|Bourse de Maurice|
|Location||Port Louis, Mauritius|
|Owner||Government of Mauritius|
|Key people||Chairman • Gaetan Lan Hun Kuen |
Deputy Chairman • Raj Tapesar
Director • Sunil Benimadhu
|No. of listings||88|
|Market cap||US$6.8 billion|
|Website||Stock Exchange of Mauritius|
The Stock Exchange of Mauritius (SEM) (French: Bourse de Maurice); is an organization responsible for the operation of Mauritius's primary stock exchange located at Port Louis. The SEM operates two markets: the Official Market and the Development & Enterprise Market (DEM).
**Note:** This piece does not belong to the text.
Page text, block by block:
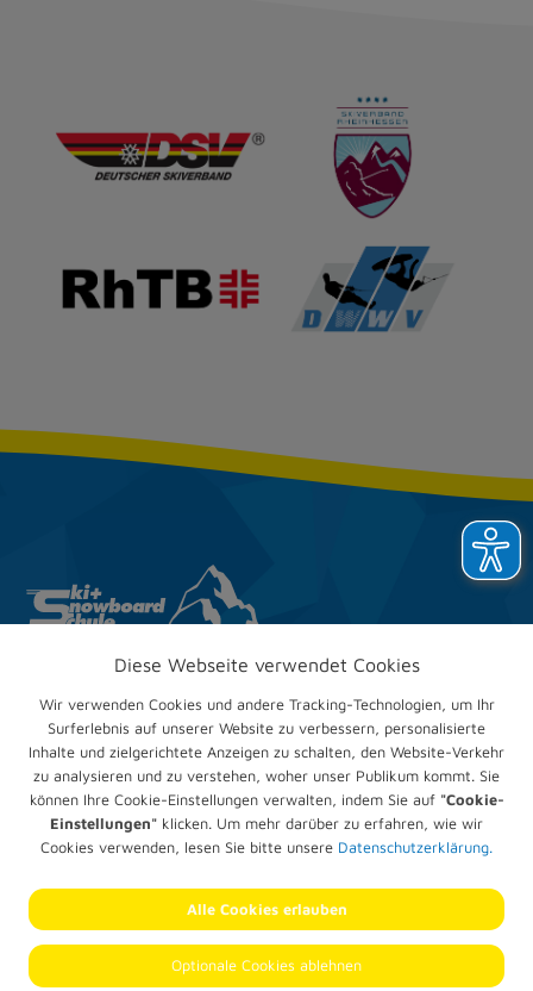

There are 40 companies listed on the Official Market representing a Market Capitalization of nearly US$5.3 billion, the DEM presently has 48 companies listed with a market capitalisation of nearly US$1.5 billion as at 31 July 2012. SEM is one of the leading Exchanges in Africa and a member of the World Federation of Exchanges.
The SEM's "Official Market" has three market indices: SEMDEX, SEMTRI and SEM-10.
The Stock Exchange Act 1988 established a small but thriving exchange which is run by the Stock Exchange of Mauritius Ltd (SEM), a private limited company. The act also established the Stock Exchange Commission (SEC), which controls and supervises stock exchange operations. Two markets operated: the Official List and the Over-The-Counter Market (for unlisted shares). There are around 40 companies listed on the Official List, and around eighty companies quoted in the Over-The-Counter Market. 10 companies are quoted for their debentures. The exchange has classified these companies into seven categories, namely: banks and insurance, industry, investments, sugar, commerce, leisure and hotels and transport. There are also two dual listed funds quoted both on the London Stock Exchange and the Stock Exchange of Mauritius.
The SEMDEX - the all shares index - reflects capitalisation based on each listed stock which is weighted according to its shares in the total market. In its computation, the current value of SEMDEX is expressed in relation to a base period, which was chosen as of July 5, 1989, with an index value of 100.
Trading takes place five days a week and is conducted through an open outcry, order-driven and single-price auction system. Each share (excluding foreign shares) has a maximum +/- 15% price limit per trading session. A 1% brokerage commission is charged by stockbroking companies. There is no tax on dividends or capital gains.
Major developments took place through the establishment of a new electronic clearing and settlement system and the introduction of daily trading (at the end of 1997). Future planned developments include the introduction of a new electronic trading system and the listing of new financial products on the stock market. The SEM was recently promoted from the status of corresponding exchange to that of affiliated securities markets within the Fedération Internationale des Bourses de Valeurs (FIBV) and it is also a founding member of the African Stock Exchange Association (ASEA).
The SEM was opened to foreign investors in 1994 following the abolition of exchange controls. Foreign investors do not need approval to trade shares, unless the investment is for the purpose of legal or management control of a Mauritian company. The only restriction is that foreign investors cannot have an individual holding of more than 15% in a sugar company. There is no control on currency repatriation, and the currencies are fully convertible and market determined. Settlements can be made in a foreign currency and foreign currency accounts can be opened in Mauritius. There are no capital gains taxes and no withholding tax on dividends procured from trading in officially listed companies.
A major development of 1998 was the implementation of a central depository system, in which all listed companies are registered. This system allows delivery versus payment (DVP) on a T+3 day rotating basis. The establishment of a clearinghouse, through the Bank of Mauritius, provided for a guarantee fund, which incorporates measures for securities and fund settlement failure. The exchange, in collaboration with international advisers, drafted new listing and reporting rules to ensure greater transparency for investors. These rules came into force during the first half of 1998.